Each line from the one containing "Kontakt (29, 247, 55, 257)" through the last line of the data below should be printed exactly, please, with any pictures omitted.

BEGIN Excerpted data

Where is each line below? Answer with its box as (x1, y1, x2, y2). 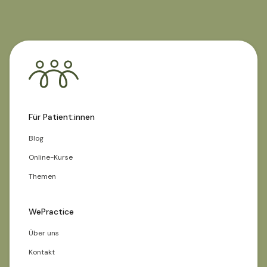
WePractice (29, 206, 74, 217)
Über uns (29, 228, 59, 238)
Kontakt (29, 247, 55, 257)
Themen (29, 172, 56, 181)
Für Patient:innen (29, 111, 95, 122)
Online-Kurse (29, 153, 73, 162)
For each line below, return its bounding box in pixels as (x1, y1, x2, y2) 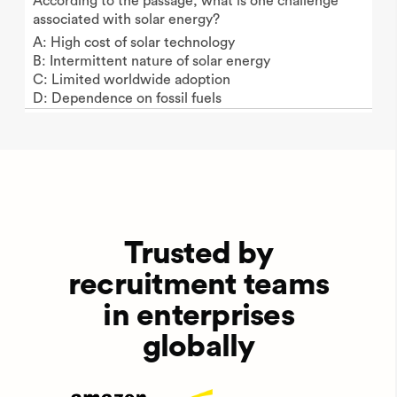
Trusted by (124, 238, 273, 269)
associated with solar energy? (32, 12, 220, 27)
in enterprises (103, 300, 294, 331)
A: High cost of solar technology (32, 35, 235, 50)
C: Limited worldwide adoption (32, 73, 230, 87)
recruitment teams (67, 269, 330, 300)
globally (142, 331, 255, 362)
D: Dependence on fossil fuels (32, 91, 222, 105)
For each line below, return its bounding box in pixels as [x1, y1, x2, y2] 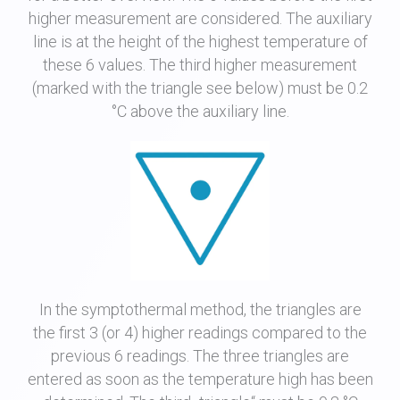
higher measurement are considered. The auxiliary [28, 9, 372, 29]
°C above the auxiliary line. [111, 102, 289, 121]
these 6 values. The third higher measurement [43, 55, 357, 75]
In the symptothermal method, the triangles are [38, 299, 362, 319]
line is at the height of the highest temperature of [32, 32, 368, 52]
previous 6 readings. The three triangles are [51, 346, 349, 365]
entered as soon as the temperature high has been [27, 369, 373, 388]
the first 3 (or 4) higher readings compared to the [33, 322, 367, 342]

END Excerpted data

● **Output of the task**:
Kontakt (29, 247, 55, 257)
Themen (29, 172, 56, 181)
Für Patient:innen (29, 111, 95, 122)
Online-Kurse (29, 153, 73, 162)
For each line below, return its bounding box in pixels as (x1, y1, x2, y2) 
Trusted by (124, 238, 273, 269)
associated with solar energy? (32, 12, 220, 27)
in enterprises (103, 300, 294, 331)
A: High cost of solar technology (32, 35, 235, 50)
C: Limited worldwide adoption (32, 73, 230, 87)
recruitment teams (67, 269, 330, 300)
globally (142, 331, 255, 362)
D: Dependence on fossil fuels (32, 91, 222, 105)
For each line below, return its bounding box in pixels as [x1, y1, x2, y2] 
higher measurement are considered. The auxiliary [28, 9, 372, 29]
°C above the auxiliary line. [111, 102, 289, 121]
these 6 values. The third higher measurement [43, 55, 357, 75]
In the symptothermal method, the triangles are [38, 299, 362, 319]
line is at the height of the highest temperature of [32, 32, 368, 52]
previous 6 readings. The three triangles are [51, 346, 349, 365]
entered as soon as the temperature high has been [27, 369, 373, 388]
the first 3 (or 4) higher readings compared to the [33, 322, 367, 342]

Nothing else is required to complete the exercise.